Brasillach reist in de jaren dertig door Europa en bezoekt Monnikendam en Amsterdam en vaart met andere toeristen over de Zuiderzee. In Amsterdam loopt hij door de rosse buurt en daar, aan de Oude Zijds, “ontdekten wij de onbevangen Hollandse prostitutie, waar in de huizen beneden een of twee droefgeestige vrouwen wonen.” En verder hoorde Brasillach het getinkel op een melancholieke piano en het gebral van matrozen. En niet te vergeten: bleke vrouwen in fletse paarse peignoirs. Het doet hem allemaal aan Baudelaire en de bloemen van het kwaad denken.
“Onbevangen Hollandse prostitutie”. Observeren is een moeilijk ding, hoewel droefgeestigheid en “bleke vrouwen in fletse peignoirs” geloofwaardige zaken zijn. Ik ga het niet nazoeken, maar ik herinner mij dat Paul Auster poëtischer over Parijse nachten en Franse prostituees, die tijdens “Het Hele Erge” Baudelaire citeren, schrijft. Dit terzijde, het zal de Parijse lichtzinnigheid zijn.
Die lichtzinnigheid is echter juist geen punt voor Brasillach. “Lichtzinnigheid is het beste deel van ons bestaan”, schrijft hij. Hij was er zeker van “de dertig niet ver te zullen overschrijden. Soms denk ik met ergernis aan de dood. Soms denk ik dat het ook maar beter is om niet oud te worden, je buik te zien zwellen, je tanden te zien rotten, het Legioen van Eer… Je moet alleen voordien wel geleefd hebben.”

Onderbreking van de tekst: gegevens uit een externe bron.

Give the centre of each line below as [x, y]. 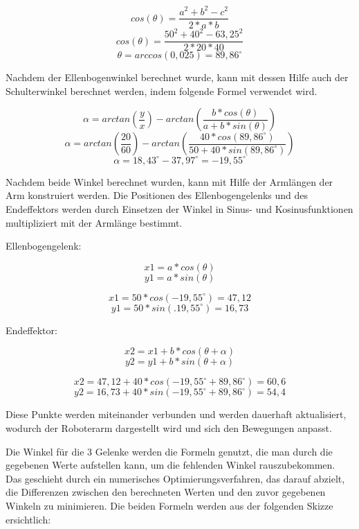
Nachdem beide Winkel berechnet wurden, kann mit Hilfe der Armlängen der [169, 181]
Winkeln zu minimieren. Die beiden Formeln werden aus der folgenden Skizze [169, 505]
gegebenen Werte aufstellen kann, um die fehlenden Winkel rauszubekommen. [171, 465]
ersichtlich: [28, 519]
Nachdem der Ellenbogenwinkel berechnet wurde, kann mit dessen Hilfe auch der [177, 77]
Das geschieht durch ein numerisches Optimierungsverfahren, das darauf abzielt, [175, 478]
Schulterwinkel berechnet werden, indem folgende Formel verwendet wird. [162, 90]
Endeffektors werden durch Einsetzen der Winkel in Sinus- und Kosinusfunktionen [179, 209]
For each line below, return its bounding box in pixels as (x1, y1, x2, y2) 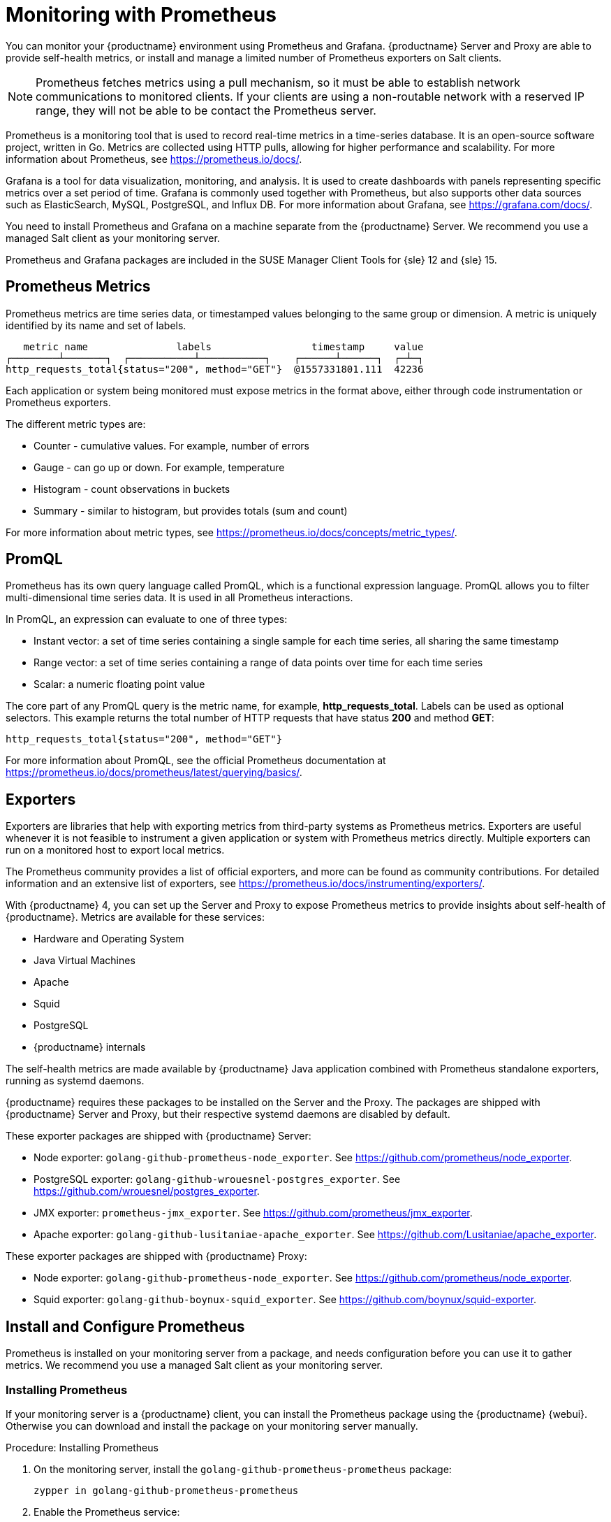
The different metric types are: (6, 417, 146, 430)
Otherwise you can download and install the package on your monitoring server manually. (6, 1419, 418, 1432)
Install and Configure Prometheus (6, 1317, 245, 1335)
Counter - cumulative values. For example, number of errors (34, 439, 309, 452)
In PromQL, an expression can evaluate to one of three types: (6, 613, 288, 626)
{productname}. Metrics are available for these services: (6, 911, 265, 924)
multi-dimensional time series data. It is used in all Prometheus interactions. (6, 591, 353, 604)
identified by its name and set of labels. (6, 319, 186, 331)
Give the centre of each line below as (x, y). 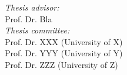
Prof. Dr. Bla (29, 18)
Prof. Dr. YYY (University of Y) (64, 53)
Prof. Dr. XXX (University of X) (64, 41)
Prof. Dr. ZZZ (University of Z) (61, 64)
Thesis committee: (37, 30)
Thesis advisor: (32, 7)
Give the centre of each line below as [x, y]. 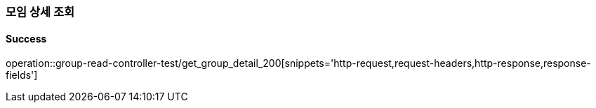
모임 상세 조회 [40, 12]
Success [26, 38]
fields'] [22, 75]
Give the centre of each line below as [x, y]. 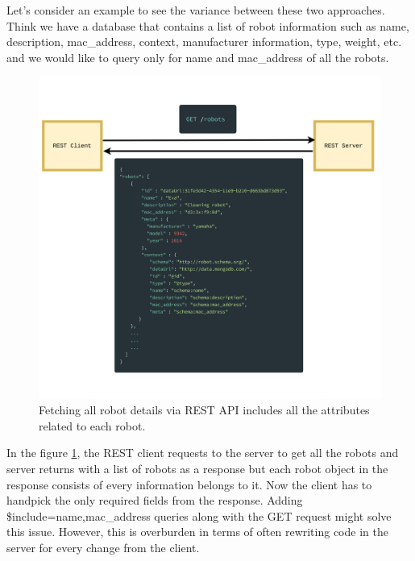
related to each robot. [92, 425]
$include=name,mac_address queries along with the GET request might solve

Hoe het op 6 februari 1945 met zijn buik en tanden stond, weet ik niet, maar op die dag werd Robert Brasillach op het fort Mont-rouge bij Parijs gefusilleerd. Hij was nog geen zesendertig jaar. Ondanks een petitie, die onder meer door Colette, Paul Valéry, Albert Camus en Jean Cocteau, werd ondertekend, verleende De Gaulle hem niet de gevraagde gratie.
Een kapot leven. Bedorven. Fierheid moet iets anders zijn.